Рассказ иногда приходилось рубить «по живому» и объявлять перерыв:
Таблетки ЕЕ запивал грассхоппером – приторным кофе с ментоловым сиропом и густой пеной – это был особый предмет его любви и гордости за университетский буфет. Он настаивал на ежедневной дегустации и в конце концов подсадил на этот грассхоппер всех нас, не желающих его расстраивать. Его готовили в буфете этажом ниже, и в съемочных паузах я сломя голову бежала по лестнице через ступеньку, чтоб успеть купить всем по бутерброду и обязательно по стаканчику грассхоппера.
Пару раз в перерывах за ЕЕ заезжала Маша, чтоб отвезти его «на перевязки к врачам» и вернуть обратно… Ближе к середине пути уверенности, что на следующий день съемка продолжится, не было никакой. ЕЕ не мог сидеть в прежней позе в кресле, ноющие боли в правой ноге сводили его с ума. Тогда мы с операторами соорудили под декоративным столиком у его кресла некую конструкцию – пуф с подушками, замаскировали его, чтоб не было видно в кадре. Так ЕЕ мог держать ногу в горизонтальном положении и продолжать разговор.

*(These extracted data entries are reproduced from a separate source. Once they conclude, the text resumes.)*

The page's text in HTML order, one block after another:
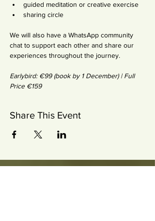
guided meditation or creative exercise
sharing circle
We will also have a WhatsApp community
chat to support each other and share our
experiences throughout the journey.
Earlybird: €99 (book by 1 December) | Full
Price €159
Share This Event
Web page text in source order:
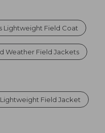
Lightweight Field Coat
Weather Field Jackets
Lightweight Field Jacket
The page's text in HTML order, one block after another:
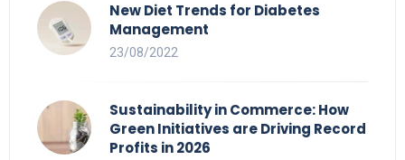
New Diet Trends for Diabetes
Management
23/08/2022
Sustainability in Commerce: How
Green Initiatives are Driving Record
Profits in 2026
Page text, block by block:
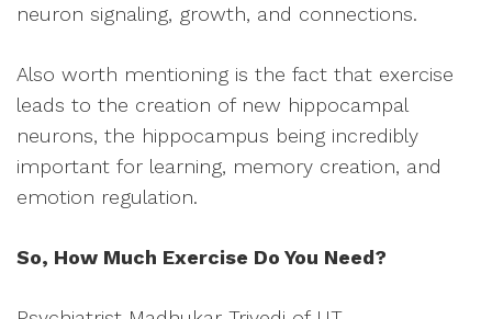
neuron signaling, growth, and connections.
Also worth mentioning is the fact that exercise
leads to the creation of new hippocampal
neurons, the hippocampus being incredibly
important for learning, memory creation, and
emotion regulation.
So, How Much Exercise Do You Need?

С первого же дня стало понятно, что мое место… в углу – в самом дальнем углу зала (сравнимого по размерам с большим танцклассом)… Дело в том, что ЕЕ, привычный к большим аудиториям, забывал о работающих камерах. Он то и дело начинал апеллировать ко мне, иногда обращаясь по имени. Тогда я, чтоб не останавливать запись, театрально отводила глаза в сторону и делала вид что «хулиганы разговаривают не со мной». Как только я переехала на галерку и операторы с камерами оказались на расстоянии от двух героев, наконец возникла необходимая интимная среда.

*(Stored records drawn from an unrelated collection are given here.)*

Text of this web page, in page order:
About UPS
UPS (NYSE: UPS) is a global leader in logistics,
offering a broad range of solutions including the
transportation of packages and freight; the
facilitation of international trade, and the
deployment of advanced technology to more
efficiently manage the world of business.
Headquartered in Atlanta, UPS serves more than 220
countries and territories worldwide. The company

ЕЕ открыто пренебрежительно относился к идее любой съемки за пределами библиотечного кресла. Не столько даже потому, что сильно неважно себя чувствовал (хотя это было бесспорной причиной, но вторичной), сколько, как мне казалось, потому, что не вполне понимал «величие замысла» и не очень-то доверял. Любые попытки дополнительной съемки казалось ему излишними, второстепенными. Любой дополнительный кадр сопровождался невероятными уговорами. ЕЕ почти не шел на уступки, но несколько раз с большой неохотой все же согласился.
Однажды ранним утром, изучая местную «натуру», я набрела на затянутую густым туманом набережную реки Арканзас. Два ее берега соединял старый – некогда железнодорожный, а ныне пешеходный – пустынный мост. Я поднялась на него, подо мной бушевали потоки воды, из-за тумана можно было только догадываться, что где-то там у этого моста есть выход на другой берег. Деревянный с перекрестьями мост в никуда казался бесконечным. Мост через священный Стикс! – осенило меня. Я должна была всеми правдами и неправдами снять здесь ЕЕ… «Вы же были режиссером, вы же снимали кино! Ну вы же должны меня понять как режиссер…» – настырно уговаривала я его несколько дней.